幸运的是很快我们就得到了支援,这是另一只月球武装队伍,他们正从东部赶来。经过了这么久的战斗后,他们显然要专业很多。他们使用一种信号枪吸引这些“蜜蜂”集结,然后再使用威力巨大的炸弹将这些恐怖的“蜜蜂”全部消灭掉。
“我们是第三军二十六师十三团,你们是哪支队伍?”一位年轻的壮汉头戴着一根花格头巾冲了过来好奇的问到。李成星和我都好奇的看着他。李成星说:“我们谁也不是,我们正在逃亡,这里有很多伤员和无辜平民。”
“没有谁是无辜的。现在你们必须得战斗。要么战斗,要么死,知道吗?”那位壮汉说。
我们无奈的朝他点了点头。看着我拿着的这把手枪,那位壮汉露出了极为蔑视的表情:“你这是在拍喜剧片么?你这东西哪里弄来的,也给我一只好送给我儿子玩玩。”
我无言以对。
然后我发现他们所谓的团只有十几个战士,这让我非常好奇。于是我问他:“你们怎么才这么点人?”
“没错,就这么点人,不过现在你们也属于我们了。这比之前多很多了,不是吗?以后你们得叫我长官。副官,清点所有人员,列入编号!”长官说。
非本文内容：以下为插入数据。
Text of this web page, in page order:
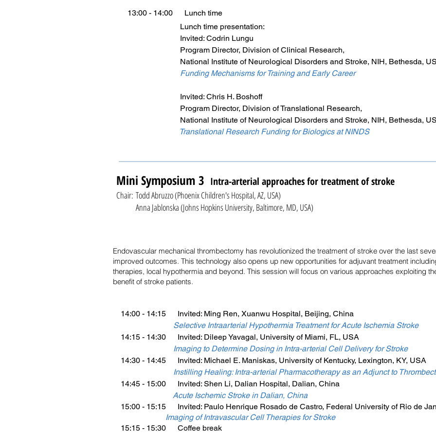
13:00 - 14:00 Lunch time
Lunch time presentation:
Invited: Codrin Lungu
Program Director, Division of Clinical Research,
National Institute of Neurological Disorders and Stroke, NIH, Bethesda,
Funding Mechanisms for Training and Early Career
Invited: Chris H. Boshoff
Program Director, Division of Translational Research,
National Institute of Neurological Disorders and Stroke, NIH, Bethesda,
Translational Research Funding for Biologics at NINDS
Mini Symposium 3 Intra-arterial approaches for treatment of stroke
Chair: Todd Abruzzo (Phoenix Children's Hospital, AZ, USA)
Anna Jablonska (Johns Hopkins University, Baltimore, MD, USA)
Endovascular mechanical thrombectomy has revolutionized the treatment of stroke over the last
improved outcomes. This technology also opens up new opportunities for adjuvant treatment
therapies, local hypothermia and beyond. This session will focus on various approaches exploiting
benefit of stroke patients.
14:00 - 14:15 Invited: Ming Ren, Xuanwu Hospital, Beijing, China
Selective Intraarterial Hypothermia Treatment for Acute Ischemia Stroke
14:15 - 14:30 Invited: Dileep Yavagal, University of Miami, FL, USA
Imaging to Determine Dosing in Intra-arterial Cell Delivery for Stroke
14:30 - 14:45 Invited: Michael E. Maniskas, University of Kentucky, Lexington, KY, USA
Instilling Healing: Intra-arterial Pharmacotherapy as an Adjunct to
14:45 - 15:00 Invited: Shen Li, Dalian Hospital, Dalian, China
Acute Ischemic Stroke in Dalian, China
15:00 - 15:15 Invited: Paulo Henrique Rosado de Castro, Federal University of Rio de
Imaging of Intravascular Cell Therapies for Stroke
15:15 - 15:30 Coffee break

“什么?”李成星很疑惑,他并没要加入任何队伍的意思。
“没错,你们现在就是十三团的战士了,别磨叽了,想多活几天就跟我走吧。看你小子应该是领头的,能拉着这么多人逃命,也算是有点本事,我敬你一个,这样吧,我现在任命你是副团长,我死了,你来接盘。”这位长官丝毫不像是在开玩笑。
李成星有些不知所措,说:“去哪?”
“去把那些伤员运到东部的大本营,然后再去战斗,就这样!”长官说。
别的不说,这点倒是我们非常认同的。于是我们就跟着他们继续往东撤离。副官带着几个人把我们所有人的信息盘问了一遍,然后给了我们一个军籍编号,并且通过通讯装置发送给了他们的指挥部。他们真的就这样轻而易举的把我们收编了。没过多久后方又就传来消息,后面又来了一大群追兵。
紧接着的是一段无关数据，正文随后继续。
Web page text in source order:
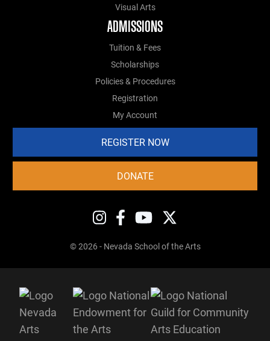
Visual Arts
ADMISSIONS
Tuition & Fees
Scholarships
Policies & Procedures
Registration
My Account
REGISTER NOW
DONATE
© 2026 - Nevada School of the Arts

“混--蛋!”长官大叫一声,然后对着李成星说:“记住你们现在是第三军二十六师十三团,这个旗帜你们带着继续往东撤。”说完就扔给李成星一面小军旗,然后带着几个凶猛的干将朝敌军方向潜去。不知道为什么,我被他的这种英勇无畏所折服了,心里还在祈祷希望他们能好好的活下来,当然,对此我也并不乐观。
李成星无奈的接受了这一切现实,这无奈最后又变成了无尽的愤怒。
他知道一直以来的这种逃避心态对现实不会有丝毫的影响。所以他开始定下心来与月球武装合作,组织农场的人们朝安全地带撤离并成为月球武装的一份子。但随后他又彻底的失去了信心。
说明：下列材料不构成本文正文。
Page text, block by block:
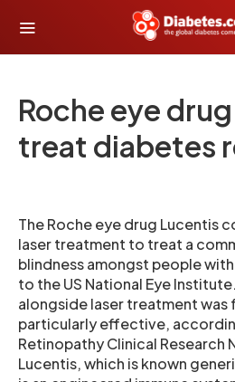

他带着这些人跟着剩下的几个士兵一起朝着东面撤离。本来他们还指望这些人能一路上过关斩将,最终安全到达所谓的大本营,但长官带着一伙人离去后就再也没有消息了。跟我们呆在一起的士兵一路上也不停的战损身亡,最终也只剩一个联络员了,那哥们一副尖嘴猴腮样子,却总是一副十分严肃的神情。他会不停的跟李成星说:“放心吧,过不了多久大部队就会来救我们的!”他连他的上司都联系不到了,还说着这些毫无由头的话,不过是心理上勉励一下大家罢了,这让李成星完全没法放心。
和所谓的总部失去了联系的我们,就像一群到处逃窜的蟑螂,假如运气不好被发现的话,就会被轻而易举的拍死。这不禁让李成星想起了自己无聊的时候在农场生活区宿舍的厨房里拍蟑螂的日子。想起来这也不是很久以前的事,但就是有些令人怀念。但现在不是让人怀念的时候,现在自己都成了蟑螂,就得像那些蟑螂一样学会怎样逃命。现在他甚至因为曾经对蟑螂痛下毒手而悔恨起来,但由不得他悔恨,我们刚穿过了农场区,迎接我们的就是远处的枪声。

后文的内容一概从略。